==== Stored data

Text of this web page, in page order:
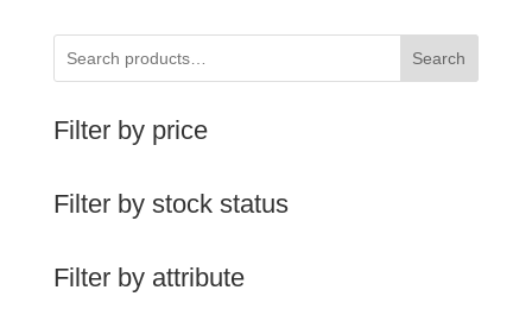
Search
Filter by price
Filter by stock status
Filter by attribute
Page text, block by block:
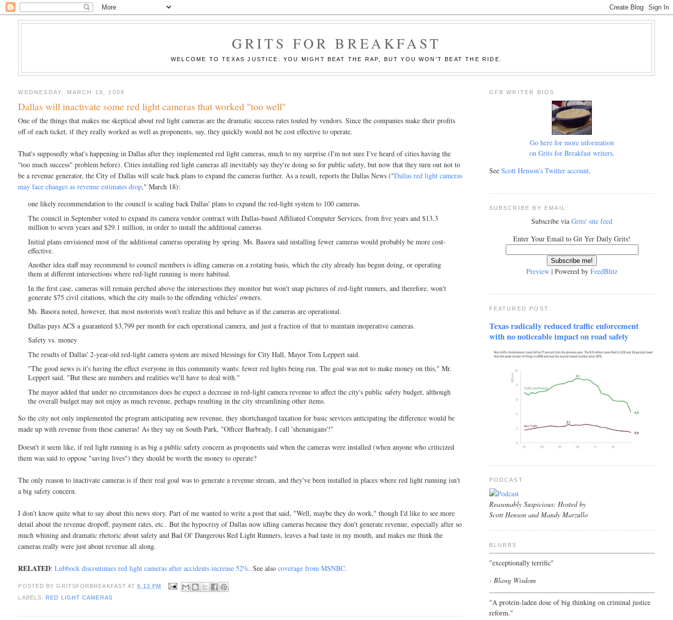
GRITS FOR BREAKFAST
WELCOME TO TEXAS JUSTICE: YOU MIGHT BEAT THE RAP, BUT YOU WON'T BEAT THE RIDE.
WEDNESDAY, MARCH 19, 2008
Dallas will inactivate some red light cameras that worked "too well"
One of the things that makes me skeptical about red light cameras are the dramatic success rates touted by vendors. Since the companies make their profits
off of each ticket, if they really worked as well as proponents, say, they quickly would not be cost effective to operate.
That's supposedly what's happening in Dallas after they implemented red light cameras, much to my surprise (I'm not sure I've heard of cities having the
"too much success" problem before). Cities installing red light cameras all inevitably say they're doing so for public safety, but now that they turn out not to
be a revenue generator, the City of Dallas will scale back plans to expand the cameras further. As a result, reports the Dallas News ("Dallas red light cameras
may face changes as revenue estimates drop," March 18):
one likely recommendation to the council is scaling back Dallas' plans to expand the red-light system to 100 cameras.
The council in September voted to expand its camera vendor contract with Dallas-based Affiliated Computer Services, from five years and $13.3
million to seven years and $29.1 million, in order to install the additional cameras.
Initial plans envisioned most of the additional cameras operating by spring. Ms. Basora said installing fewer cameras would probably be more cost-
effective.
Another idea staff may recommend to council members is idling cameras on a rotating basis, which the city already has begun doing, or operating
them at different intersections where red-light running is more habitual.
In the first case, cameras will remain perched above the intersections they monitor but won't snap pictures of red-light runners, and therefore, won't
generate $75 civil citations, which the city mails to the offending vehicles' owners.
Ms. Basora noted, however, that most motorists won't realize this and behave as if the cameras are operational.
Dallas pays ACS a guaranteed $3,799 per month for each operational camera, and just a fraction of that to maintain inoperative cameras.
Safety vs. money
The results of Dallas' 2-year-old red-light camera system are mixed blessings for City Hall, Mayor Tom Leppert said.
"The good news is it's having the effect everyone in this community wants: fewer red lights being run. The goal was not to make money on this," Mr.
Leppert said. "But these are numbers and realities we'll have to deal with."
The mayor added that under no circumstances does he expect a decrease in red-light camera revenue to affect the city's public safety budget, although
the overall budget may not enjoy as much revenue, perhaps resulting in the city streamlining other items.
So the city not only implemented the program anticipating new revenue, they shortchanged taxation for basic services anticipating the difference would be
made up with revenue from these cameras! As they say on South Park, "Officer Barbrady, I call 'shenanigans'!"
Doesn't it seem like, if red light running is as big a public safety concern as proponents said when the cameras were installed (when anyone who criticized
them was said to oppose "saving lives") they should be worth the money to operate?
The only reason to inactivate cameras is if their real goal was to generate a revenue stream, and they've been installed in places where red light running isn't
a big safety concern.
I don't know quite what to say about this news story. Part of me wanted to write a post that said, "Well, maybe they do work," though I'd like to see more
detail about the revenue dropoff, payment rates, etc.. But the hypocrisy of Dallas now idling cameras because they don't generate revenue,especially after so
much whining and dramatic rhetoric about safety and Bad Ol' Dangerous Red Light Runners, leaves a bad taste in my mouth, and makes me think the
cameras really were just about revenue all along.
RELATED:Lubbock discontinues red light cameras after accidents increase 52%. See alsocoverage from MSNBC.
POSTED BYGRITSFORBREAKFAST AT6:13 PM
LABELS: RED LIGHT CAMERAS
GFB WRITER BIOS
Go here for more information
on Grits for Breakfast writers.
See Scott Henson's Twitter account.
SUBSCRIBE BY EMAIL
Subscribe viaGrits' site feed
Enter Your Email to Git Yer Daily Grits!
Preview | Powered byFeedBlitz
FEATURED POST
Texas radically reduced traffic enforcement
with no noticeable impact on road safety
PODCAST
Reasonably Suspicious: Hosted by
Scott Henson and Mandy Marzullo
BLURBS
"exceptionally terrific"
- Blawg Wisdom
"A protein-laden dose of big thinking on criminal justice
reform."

========

■ **Task prompt**
Reproduce the data exactly as it appears above. Pictures are to be left out.

■ **The completed task**
Text of this web page, in page order:
Search
Filter by price
Filter by stock status
Filter by attribute
Page text, block by block:
GRITS FOR BREAKFAST
WELCOME TO TEXAS JUSTICE: YOU MIGHT BEAT THE RAP, BUT YOU WON'T BEAT THE RIDE.
WEDNESDAY, MARCH 19, 2008
Dallas will inactivate some red light cameras that worked "too well"
One of the things that makes me skeptical about red light cameras are the dramatic success rates touted by vendors. Since the companies make their profits
off of each ticket, if they really worked as well as proponents, say, they quickly would not be cost effective to operate.
That's supposedly what's happening in Dallas after they implemented red light cameras, much to my surprise (I'm not sure I've heard of cities having the
"too much success" problem before). Cities installing red light cameras all inevitably say they're doing so for public safety, but now that they turn out not to
be a revenue generator, the City of Dallas will scale back plans to expand the cameras further. As a result, reports the Dallas News ("Dallas red light cameras
may face changes as revenue estimates drop," March 18):
one likely recommendation to the council is scaling back Dallas' plans to expand the red-light system to 100 cameras.
The council in September voted to expand its camera vendor contract with Dallas-based Affiliated Computer Services, from five years and $13.3
million to seven years and $29.1 million, in order to install the additional cameras.
Initial plans envisioned most of the additional cameras operating by spring. Ms. Basora said installing fewer cameras would probably be more cost-
effective.
Another idea staff may recommend to council members is idling cameras on a rotating basis, which the city already has begun doing, or operating
them at different intersections where red-light running is more habitual.
In the first case, cameras will remain perched above the intersections they monitor but won't snap pictures of red-light runners, and therefore, won't
generate $75 civil citations, which the city mails to the offending vehicles' owners.
Ms. Basora noted, however, that most motorists won't realize this and behave as if the cameras are operational.
Dallas pays ACS a guaranteed $3,799 per month for each operational camera, and just a fraction of that to maintain inoperative cameras.
Safety vs. money
The results of Dallas' 2-year-old red-light camera system are mixed blessings for City Hall, Mayor Tom Leppert said.
"The good news is it's having the effect everyone in this community wants: fewer red lights being run. The goal was not to make money on this," Mr.
Leppert said. "But these are numbers and realities we'll have to deal with."
The mayor added that under no circumstances does he expect a decrease in red-light camera revenue to affect the city's public safety budget, although
the overall budget may not enjoy as much revenue, perhaps resulting in the city streamlining other items.
So the city not only implemented the program anticipating new revenue, they shortchanged taxation for basic services anticipating the difference would be
made up with revenue from these cameras! As they say on South Park, "Officer Barbrady, I call 'shenanigans'!"
Doesn't it seem like, if red light running is as big a public safety concern as proponents said when the cameras were installed (when anyone who criticized
them was said to oppose "saving lives") they should be worth the money to operate?
The only reason to inactivate cameras is if their real goal was to generate a revenue stream, and they've been installed in places where red light running isn't
a big safety concern.
I don't know quite what to say about this news story. Part of me wanted to write a post that said, "Well, maybe they do work," though I'd like to see more
detail about the revenue dropoff, payment rates, etc.. But the hypocrisy of Dallas now idling cameras because they don't generate revenue,especially after so
much whining and dramatic rhetoric about safety and Bad Ol' Dangerous Red Light Runners, leaves a bad taste in my mouth, and makes me think the
cameras really were just about revenue all along.
RELATED:Lubbock discontinues red light cameras after accidents increase 52%. See alsocoverage from MSNBC.
POSTED BYGRITSFORBREAKFAST AT6:13 PM
LABELS: RED LIGHT CAMERAS
GFB WRITER BIOS
Go here for more information
on Grits for Breakfast writers.
See Scott Henson's Twitter account.
SUBSCRIBE BY EMAIL
Subscribe viaGrits' site feed
Enter Your Email to Git Yer Daily Grits!
Preview | Powered byFeedBlitz
FEATURED POST
Texas radically reduced traffic enforcement
with no noticeable impact on road safety
PODCAST
Reasonably Suspicious: Hosted by
Scott Henson and Mandy Marzullo
BLURBS
"exceptionally terrific"
- Blawg Wisdom
"A protein-laden dose of big thinking on criminal justice
reform."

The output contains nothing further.